## Activity
Will you write out, word for word, every line from the one with "Text of this" to the final line of the data below, with the pictures left out?

## Records from a data collection
....

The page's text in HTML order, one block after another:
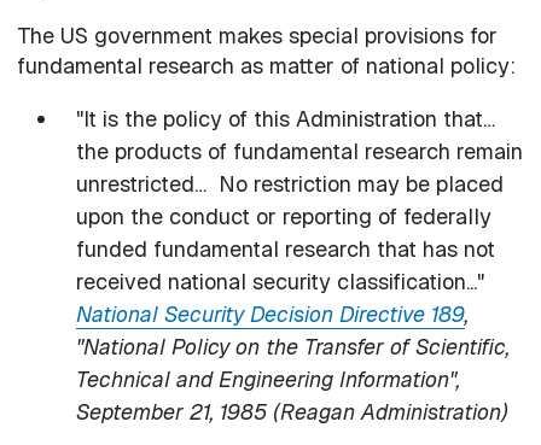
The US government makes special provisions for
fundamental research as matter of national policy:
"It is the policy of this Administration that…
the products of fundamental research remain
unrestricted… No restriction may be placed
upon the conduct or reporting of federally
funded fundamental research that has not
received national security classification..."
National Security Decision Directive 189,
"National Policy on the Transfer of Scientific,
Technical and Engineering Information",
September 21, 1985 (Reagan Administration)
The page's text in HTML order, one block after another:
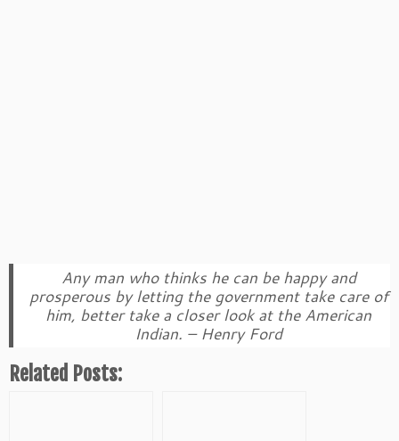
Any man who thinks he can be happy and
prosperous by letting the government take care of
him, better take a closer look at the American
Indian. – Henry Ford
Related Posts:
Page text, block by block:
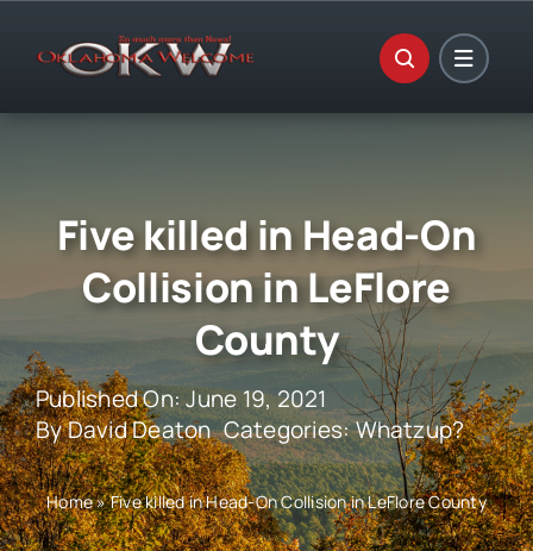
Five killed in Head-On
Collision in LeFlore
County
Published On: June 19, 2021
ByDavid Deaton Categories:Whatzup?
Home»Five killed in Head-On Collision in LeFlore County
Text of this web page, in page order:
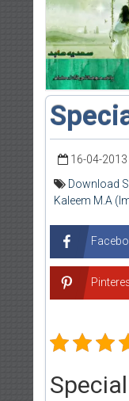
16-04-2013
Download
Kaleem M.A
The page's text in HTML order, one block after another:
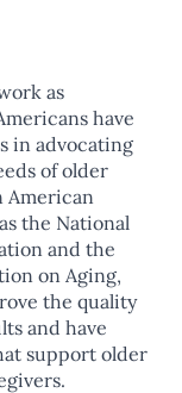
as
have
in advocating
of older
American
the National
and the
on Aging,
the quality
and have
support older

....

## Reply to the task
Text of this web page, in page order:
16-04-2013
Download
Kaleem M.A
The page's text in HTML order, one block after another:
as
have
in advocating
of older
American
the National
and the
on Aging,
the quality
and have
support older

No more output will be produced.